The documentation was actually quite resourceful, and it helped me identify some key areas to focus on for the next week.
- SIMD Integration
- explore how this interacts with fftw_malloc (data alignment, etc), should be fairly straight-forward
- assmble codelets for default array formatting. Hopefully the 'stride' setting of load/store multiple actually works (last time I tried, it did not, to my disappointment), otherwise
- provide an Advanced / Guru interface that accepts arrays in pre-arranged format (as well as bijective mapper between the default and pre-arranged format)
- FFTW's planner tries out several possible methods for computing the DFT and chooses the fastest one.
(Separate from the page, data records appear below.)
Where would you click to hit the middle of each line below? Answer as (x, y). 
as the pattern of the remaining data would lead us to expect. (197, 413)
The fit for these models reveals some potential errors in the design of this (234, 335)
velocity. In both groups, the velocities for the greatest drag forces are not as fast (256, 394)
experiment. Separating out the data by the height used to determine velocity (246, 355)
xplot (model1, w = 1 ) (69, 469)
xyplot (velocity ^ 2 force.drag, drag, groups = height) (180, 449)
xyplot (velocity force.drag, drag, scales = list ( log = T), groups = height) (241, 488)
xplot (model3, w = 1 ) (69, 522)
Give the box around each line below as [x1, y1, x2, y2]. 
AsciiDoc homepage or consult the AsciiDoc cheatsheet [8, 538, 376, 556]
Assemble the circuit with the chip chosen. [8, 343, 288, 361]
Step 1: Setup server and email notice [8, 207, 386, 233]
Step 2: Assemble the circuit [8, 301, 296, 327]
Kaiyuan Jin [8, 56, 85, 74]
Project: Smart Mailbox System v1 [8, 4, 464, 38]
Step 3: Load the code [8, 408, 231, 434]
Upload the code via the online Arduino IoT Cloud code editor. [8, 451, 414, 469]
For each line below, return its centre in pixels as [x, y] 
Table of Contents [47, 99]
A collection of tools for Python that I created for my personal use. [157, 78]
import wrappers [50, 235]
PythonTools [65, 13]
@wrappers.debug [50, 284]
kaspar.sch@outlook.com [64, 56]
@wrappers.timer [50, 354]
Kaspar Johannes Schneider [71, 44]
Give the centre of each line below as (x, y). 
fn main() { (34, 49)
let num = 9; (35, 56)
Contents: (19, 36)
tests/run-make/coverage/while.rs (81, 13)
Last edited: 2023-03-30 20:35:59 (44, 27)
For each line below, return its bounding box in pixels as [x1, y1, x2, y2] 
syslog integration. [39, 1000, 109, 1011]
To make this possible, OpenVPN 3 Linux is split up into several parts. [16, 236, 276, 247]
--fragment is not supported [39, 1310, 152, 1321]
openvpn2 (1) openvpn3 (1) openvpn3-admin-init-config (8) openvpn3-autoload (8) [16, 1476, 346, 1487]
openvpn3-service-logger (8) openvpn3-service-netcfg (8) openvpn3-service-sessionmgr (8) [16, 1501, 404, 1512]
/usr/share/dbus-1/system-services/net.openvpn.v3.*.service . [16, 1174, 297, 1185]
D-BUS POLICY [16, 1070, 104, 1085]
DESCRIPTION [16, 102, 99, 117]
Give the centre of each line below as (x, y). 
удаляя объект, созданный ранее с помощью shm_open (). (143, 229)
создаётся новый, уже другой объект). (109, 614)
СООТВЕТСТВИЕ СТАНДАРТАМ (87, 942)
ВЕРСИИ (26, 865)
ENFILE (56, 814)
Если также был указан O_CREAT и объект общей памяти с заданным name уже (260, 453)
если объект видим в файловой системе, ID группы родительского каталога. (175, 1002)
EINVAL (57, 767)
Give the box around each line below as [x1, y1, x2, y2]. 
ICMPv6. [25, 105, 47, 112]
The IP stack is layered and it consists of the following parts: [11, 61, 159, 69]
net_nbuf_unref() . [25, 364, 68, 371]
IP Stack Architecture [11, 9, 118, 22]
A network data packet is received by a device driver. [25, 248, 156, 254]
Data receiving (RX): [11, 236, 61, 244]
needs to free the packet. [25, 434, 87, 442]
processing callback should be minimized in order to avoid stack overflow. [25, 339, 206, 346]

The planner results can be stored as 'Wisdom' for later reuse.
- it relies on direct access to hardware cycle counters, which are present on most supported platforms (although they say on certain embedded platforms this is not the case), otherwise gettimeofday() is used which has a major cost in overhead.
- look into the cycle-counter code and see if it can be implemented with any of the ARM timers, or if an actual cycle counter exists in hardware that can be accessed by userspace
I should also mention, that the NEON co-processor is (of course) incapable of double-precision floating-point, which is the default for fftw, and as far as I'm aware, the only way to 'accelerate' double-precision calculations would be to do them 'softly' in the DSP (any other suggestions?). So everything I'm speaking about above applies to single-precision floating-point only. My secondary goal about leveraging the DSP for (many) double-precision computations should address this problem, otherwise VFP must be used.